La escritora argentina, residente en Francia, entiende a la literatura como un trabajo de resistencia cuyos blancos son las ideas de corrección política y las imposiciones del mercado. La construcción de una voz propia contra la lengua del poder.
10 de noviembre de 2020
Estilo personal. La autora encontró su propia voz narrativa cuando se radicó en Europa. (Prensa)Ariana Harwicz tiene fijada una definición en su cuenta de Twitter: «Un editor es el que cree en vos cuando no vendés, no ganás ningún premio y tus libros no tienen género determinado ni van con el espíritu de la época. Cuando vendés, ganás premios y tus libros sincronizan con la música ambiente, se llama socio». El texto habla de su experiencia y sobre todo de una posición personal que privilegia el riesgo y entiende al libro «como un acto de resistencia política».
Nacida en Buenos Aires en 1977, Harwicz comenzó a escribir cuando se radicó en Francia, en 2007. «En Argentina estudié teatro, arte, filosofía, escritura de cine, hice una carrera atrás de otra, pero esos conocimientos académicos y esas lecturas no lograron dar con una escritura personal, con un estilo, con una voz –cuenta–. Había algo que no funcionaba en la distancia que tiene que haber para escribir, necesitaba otra perspectiva».
El efecto no fue inmediato, «pero habitar otra lengua armó mi lengua de escritora». Matate, amor (2012), su primera novela, introdujo una literatura que se singularizó por el modo en que abordó las figuras y los discursos en torno a la mujer, los hijos y el deseo, en una línea que se extiende en La débil mental (2014) y Precoz (2017): «Desacralizar la familia, los vínculos filiares, las relaciones de amor y ver cómo ahí anida el germen de toda violencia y de todo odio». La influencia de «la extranjería», como dice, no solo se proyecta en una lengua de ritmo intenso y calibre poético, intervenida por neologismos y voces de otras lenguas: en París –vive entre la capital y Sancerre, un pueblo célebre por sus vinos– Harwicz no deja de sentirse «una turista, una visitante, una extranjera». Cuando habla de la escritura piensa en una práctica clandestina, una acción cuyos blancos privilegiados son las ideas de la corrección política y las imposiciones del mercado.
Perforar la realidad
«Escribir es un arte en la medida en que la escritura es un combate contra la lengua del poder. Muy básicamente, la lengua del poder sería la lengua establecida, con la que nos martillean el cerebro todos los días, la lengua del eslogan, de los clichés, lo que dice el mainstream, el ronroneo de la repetición del lugar común. Cada época y cada ideología construyen su lengua, es muy claro en los totalitarismos. Esa es la lengua contra la que hay que apuntar y dar a matar cuando se escribe», dice.

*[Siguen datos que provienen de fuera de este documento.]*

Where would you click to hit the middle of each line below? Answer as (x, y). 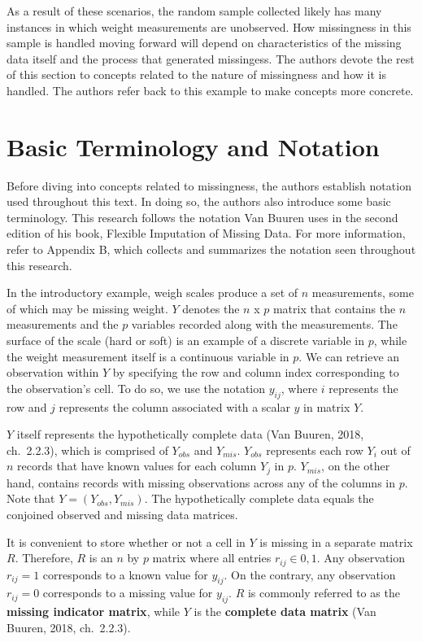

Sus novelas fueron traducidas a quince idiomas y adaptadas al teatro. Pero las expectativas de los editores o su imagen de autora «no importan para nada», asegura Harwicz. Ninguno de mis libros puede ser acusado de haber sido escrito para un determinado mercado –agrega–. Si escribir es irse del mundo, si es la hipótesis de salida de la realidad en el sentido de correrse, de perforar la realidad, ganar un premio o conseguir un adelanto más importante no quiere decir nada, de verdad.
En Degenerado (2019), Harwicz toma la voz de un pedófilo y elabora su historia en una trama de discursos que interroga las representaciones sociales de víctimas y victimarios. «La culpa es colectiva», dice el protagonista, que además entiende que «ejecutó lo que el poder le dictó». Harwicz define al libro como «un manifiesto», en la tradición de los relatos sobre enjuiciamientos y con especial atención a un elemento del cine documental, la última palabra del condenado a muerte.
«Me interesó pensar cuál era la lengua de la sociedad y cuál la de los victimarios, los torturadores, los asesinos –explica–. Nos asustamos de los virus, de las catástrofes naturales, pero yo más que nada me asustaría del ser humano, tan misterioso, tan impredecible. Contra los relatos bien pensantes que reducen el crimen a un desequilibrio individual, Harwicz apunta a «la hipocresía del poder».